Translation:Do you need to drink? Yes. I need to drink.
Some languages (e.g., Russian) don't have a word for 'thirsty.' Instead, if you are thirsty, you'd say "я хочу пить" ('I want to drink'). I was wondering, seeing this sentence, if Klingon didn't have a specific word for 'thirsty,' and one had to say it this way. However, boQwI' tells me that 'oj means "to be thirsty," so I'm guessing this is just a sample sentence, and if you're thirsty, you'd just say "jI'oj." Could someone please confirm?
Yes. You would use 'oj to say you are thirsty and this sentence would be used for other implications. Perhaps they are discussing the fact that we will die without fluids. Or perhaps the second person is alcoholic. Or perhaps the second person is thirsty, but the only water available is nasty.
One more tangential question, more cultural/social in nature, since we've kind of led up to it: I've heard a lot of people say (in other languages, here in Klingon, for example): jItlhutlhbe'. This can sometimes get funny looks, because in English, it means "I don't drink [alcohol]." But some other languages don't have this connotation, and it sounds as if they are saying "I don't drink [anything at all]." And clearly, everyone drinks some fluids, so the sentence sounds odd.

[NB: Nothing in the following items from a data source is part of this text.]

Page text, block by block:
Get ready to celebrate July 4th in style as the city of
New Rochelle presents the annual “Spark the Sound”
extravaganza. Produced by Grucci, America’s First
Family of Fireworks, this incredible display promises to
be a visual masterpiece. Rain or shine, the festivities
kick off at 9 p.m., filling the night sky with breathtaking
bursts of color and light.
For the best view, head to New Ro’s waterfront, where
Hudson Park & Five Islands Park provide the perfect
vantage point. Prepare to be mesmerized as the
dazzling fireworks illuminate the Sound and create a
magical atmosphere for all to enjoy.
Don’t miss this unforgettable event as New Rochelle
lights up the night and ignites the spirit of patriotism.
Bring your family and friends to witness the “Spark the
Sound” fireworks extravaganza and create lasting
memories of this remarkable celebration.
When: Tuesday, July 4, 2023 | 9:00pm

So, my question is, if I were to say jItlhutlhbe', is it understood in Klingon that we're talking about alcoholic drinks? Or, does one need to say HIq vItlhutlhbe' (HIq being the most generic term I can find for alcohol in general)?
Thanks again, in advance!
No one answered, because (shh!) there isn't a "real" Klingon culture out there that we interact with, and the topic hasn't come up in canon, so we don't know for sure. Klingons are presented as having a hard drinking culture, where water is shunned, so not drinking at all almost implies not drinking alcohol. To me jItlhutlhbe' implies that I'm so stoic that I don't drink at all, and it's so easy to add the single syllable and say HIq vItlhutlhbe' that that is the way I would recommend you say it.